Trump, meanwhile, has already used his executive pen to issue an array of paralyzing administrative orders, including a blanket freeze on rule making, along with a “review,” essentially a dismantling, of a longstanding restriction on dumping coal-mine waste in local waterways. Echoing the Republicans’ net-zero-regulation mentality, he has ordered that every new regulation must be offset by the repeal of two existing regulations. How this would be realistically implemented remains mysterious, but according to Trump the aim is “cutting regulations massively for small business and for large business,” because it’s supposedly “virtually impossible to expand your existing business because of regulations.”

The war on regulations might also be aggravated by the destruction of public-health protections through the repeal of the Affordable Care Act and Trump’s plan to defund the prevention-research arm of the Centers for Disease Control, both of which provide key research and treatment resources to help poor communities deal with the disparate health impacts of pollution and toxic emissions.

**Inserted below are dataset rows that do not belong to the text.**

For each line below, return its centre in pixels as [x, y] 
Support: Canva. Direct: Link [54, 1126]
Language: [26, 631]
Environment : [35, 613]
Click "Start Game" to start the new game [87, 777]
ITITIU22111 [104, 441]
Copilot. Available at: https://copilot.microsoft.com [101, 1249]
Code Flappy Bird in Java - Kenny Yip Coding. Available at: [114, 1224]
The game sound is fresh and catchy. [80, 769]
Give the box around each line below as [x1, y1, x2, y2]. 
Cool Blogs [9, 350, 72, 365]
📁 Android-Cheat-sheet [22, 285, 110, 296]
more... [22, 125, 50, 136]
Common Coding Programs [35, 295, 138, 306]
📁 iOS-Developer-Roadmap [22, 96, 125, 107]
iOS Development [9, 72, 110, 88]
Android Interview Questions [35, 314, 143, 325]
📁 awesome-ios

According to the American Lung Association, most Americans “live in counties that have unhealthful levels of either ozone or particle pollution.” People of color are over 40 percent more exposed to smog (nitrogen dioxide) than whites. Poor communities of color are also more exposed to industrial disasters, like the poisoned water of the majority-black city of Flint, Michigan, and the toxin-steeped mining towns of Appalachia.

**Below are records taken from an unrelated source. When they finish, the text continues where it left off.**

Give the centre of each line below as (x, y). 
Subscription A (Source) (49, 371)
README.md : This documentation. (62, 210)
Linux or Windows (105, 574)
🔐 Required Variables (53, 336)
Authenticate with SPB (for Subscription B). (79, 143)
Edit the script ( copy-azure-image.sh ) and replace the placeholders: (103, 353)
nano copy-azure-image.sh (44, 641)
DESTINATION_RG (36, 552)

Not even Trump’s regulators like regulation. Before becoming EPA chief, Scott Pruitt tried to undermine his own agency through lawsuits as Oklahoma attorney general. The agency’s pending staff cuts will exacerbate existing environmental inequities in regulatory protection. A recent report by the US Civil Rights Commission found that the EPA even under Obama was failing to uphold environmental-justice policies guaranteed by the Civil Rights Act, noting that although they were entitled to legal recourse under federal civil-rights law, communities “often lack political and financial clout to properly bargain with polluters when fighting a decision or seeking redress.”

The real-life impacts of acute and chronic environmental exposures, Billings argues, show why regulators’ analytical predictions are unrealistic and overestimate compliance costs: First, there could be future innovation of more efficient technologies, as “cheaper compliance pathways emerge because there’s investment and attention to providing the most efficient and least cost[ly] way to comply.” Moreover, federal agencies like the EPA are the only authorities that can assess and curb carbon pollution cumulatively, across regions and in a global context. And some community-level benefits are immeasurable: “Like the cost of avoiding an asthma episode might be deemed to be $40. Well, I can assure you if it’s my child struggling to breathe, it’s worth a lot more to me and to my child to avoid an asthma attack.”

Trump’s right that regulations exact a price. But the short-term calculations of big business to put a market rate on a public good are always regressive, and the ultimate price is paid through the sickened bodies of those who can least afford the burden.